In Chapter 3, the author concentrates her attention on the city-state of Carchemish with a specific focus on the monumental art of two city gates (the South Gate and the Water Gate) and on the ceremonial area located in the inner city at the southern foot of the main mound. The South Gate is a large rampart that divides the architectural plan by separating the ‘inner’ and the ‘outer’ towns, and is composed of a monumental entrance, two broad-rooms (Breiträume), and a stone-paved passageway leading to the inner city. In terms of monumental art, a basalt portal lion was found outside, whereas inside the rooms a funerary stele and the remains of a statue of a man, probably representing “a deceased ruler of the city” (p. 23), were brought to light.
However, it is in the northeastern corner of the inner city that the largest amount of monumental art was discovered. This area consists of an entrance to the inner citadel from the Euphrates side (the Water Gate), a long street running east-west, a large plaza the Lower Palace Area) that is enclosed by the precinct of the temple of the Storm God and the Great Staircase at the northwestern corner and by the Herald’s Wall on the south, and is connected to another large outdoor space (King’s Gate Area) that links this wide open area to other buildings located to the south (e.g., the Hilani).

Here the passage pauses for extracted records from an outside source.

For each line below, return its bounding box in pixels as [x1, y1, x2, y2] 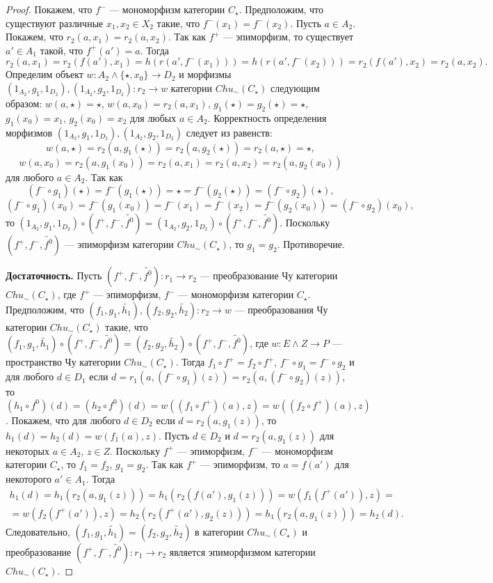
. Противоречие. [277, 237, 345, 251]
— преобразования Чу [234, 302, 328, 316]
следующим [270, 80, 320, 95]
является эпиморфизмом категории [169, 544, 316, 559]
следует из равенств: [186, 125, 273, 139]
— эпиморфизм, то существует [223, 29, 354, 44]
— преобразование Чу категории [200, 268, 338, 283]
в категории [195, 524, 244, 538]
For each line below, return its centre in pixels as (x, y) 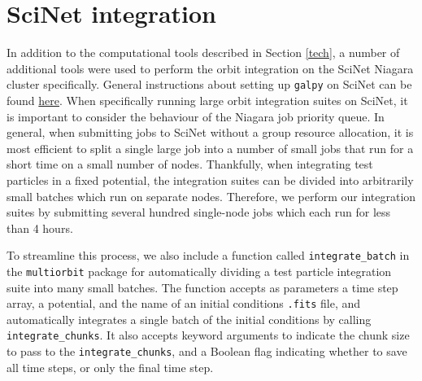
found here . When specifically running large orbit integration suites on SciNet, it (207, 100)
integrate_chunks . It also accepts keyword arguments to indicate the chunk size (208, 335)
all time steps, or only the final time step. (110, 367)
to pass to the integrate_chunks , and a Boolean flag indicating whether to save (207, 351)
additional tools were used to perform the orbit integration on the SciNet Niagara (210, 68)
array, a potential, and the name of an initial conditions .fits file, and (184, 303)
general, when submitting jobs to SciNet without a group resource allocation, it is (210, 132)
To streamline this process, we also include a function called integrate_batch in (208, 255)
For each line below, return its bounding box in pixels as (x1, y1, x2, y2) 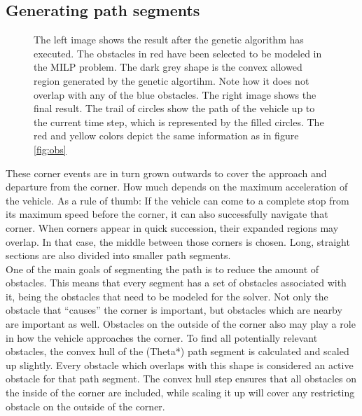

In this area, the monumental art consists primarily of carved basalt and limestone orthostats covering the outer face of the walls as well as portal lions flanking the building’s entrances and a few inscriptions. Within this context, an impressive visual impact is created by the series of orthostats that form a consecutive line along the Long Wall of Sculpture, the eastern façade of the temple of the Storm God. In this case, the stone slabs created a single 36m long figurative scene representing processions of gods and goddesses, warriors, charioteers, rulers and a long inscription by king Suhis II (ca. late tenth century BCE). The southern façade of the wall leading to the King’s Gate complex, the entrance at which a monumental seated statue of a male figure on a double-lion basis (early ninth century BCE) was located, has a complex life-history that began in the early tenth century BCE and ended in the seventh; the wall was decorated with a unique series of basalt and limestone orthostats representing hunting scenes, mythological themes, processions, and an inscription by Yariris (ca. 790 BCE). As the author points out with insight, this decorative pattern “privilege[d] the chromatic alternation basalt/limestone over thematic consistency” (p. 43).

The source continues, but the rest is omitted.